Growth is an increase in the quantity of cellular material and depends on the ability of the cell to form new protoplasm from available nutrients. Bacterial growth requires a source of energy for protein synthesis and to maintain bacterial metabolism. Bacteria must obtain or synthesize nucleic acids, carbohydrates, and lipids that are used as building blocks of cells. The minimal requirements for growth are a source of carbon and nitrogen, an energy source, water, and a variety of ions and minerals. Oxygen is necessary for some bacteria but can be lethal for many others (see Atmospheric Conditions, later in this chapter).

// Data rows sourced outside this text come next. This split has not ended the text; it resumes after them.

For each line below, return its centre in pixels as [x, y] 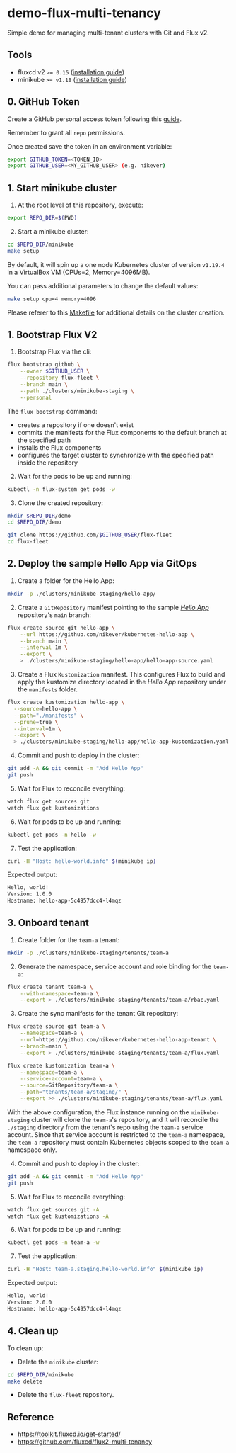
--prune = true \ [36, 722]
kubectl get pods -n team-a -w [53, 1243]
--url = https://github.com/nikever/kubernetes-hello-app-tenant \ [118, 1040]
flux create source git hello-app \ [61, 628]
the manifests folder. [47, 689]
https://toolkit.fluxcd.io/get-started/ [69, 1434]
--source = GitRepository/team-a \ [69, 1085]
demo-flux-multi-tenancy [84, 13]

Basis of Bacterial Growth: Binary Fission

Bacterial replication is a coordinated process accomplished primarily by binary fission. Binary fission results in two identical daughter cells (Figure 6.10). In order for growth to occur sufficient metabolites are necessary to support the synthesis of bacterial components. A cascade of regulatory events must occur to initiate replication. Once replication is started DNA synthesis must run to completion. Chromosome replication starts at the plasma membrane and each daughter chromosome is anchored to a different portion of the membrane. Membrane, peptidoglycan synthesis, and cell division are linked together and as the bacterial membrane grows, the daughter chromosomes are pulled apart. At the end of chromosome replication septum formation between the daughter cells starts, indicating cell division (see Chapter 3, Cell Structure and Function). New initiation may begin even before chromosome duplication and cell division are complete.

FIGURE 6.10 Binary fission.
Bacterial replication is a coordinated process accomplished primarily by binary fission. The circular DNA molecule is replicated, the bacterial cell elongates, and the cell splits into two identical cells, each containing an exact copy of the original DNA.

At the point at which metabolites are depleted or toxic by-products build up, chemical alarmones are produced, which stops synthesis. Degradative processes and DNA synthesis continue until all initiated chromosomes are completed. Ribosomes are broken down during the degradative process to provide deoxyribonucleotide precursors. Peptidoglycan and proteins are degraded for metabolites and the cell may shrink in response. Complete cell division may not occur and the cell may ultimately die. Under degradative processes sporulation may occur in species capable of this process.

Population Growth Curve

To produce a bacterial culture in a laboratory environment, the organism must be added to a medium (see Types of Culture Media in Chapter 4, Microbiological Laboratory Techniques). Under favorable conditions a growing bacterial culture doubles at regular intervals. Under ideal conditions, bacterial growth can be described by four different phases: the lag phase, the exponential or logarithmic growth phase, the stationary phase, and the death phase (Figure 6.11).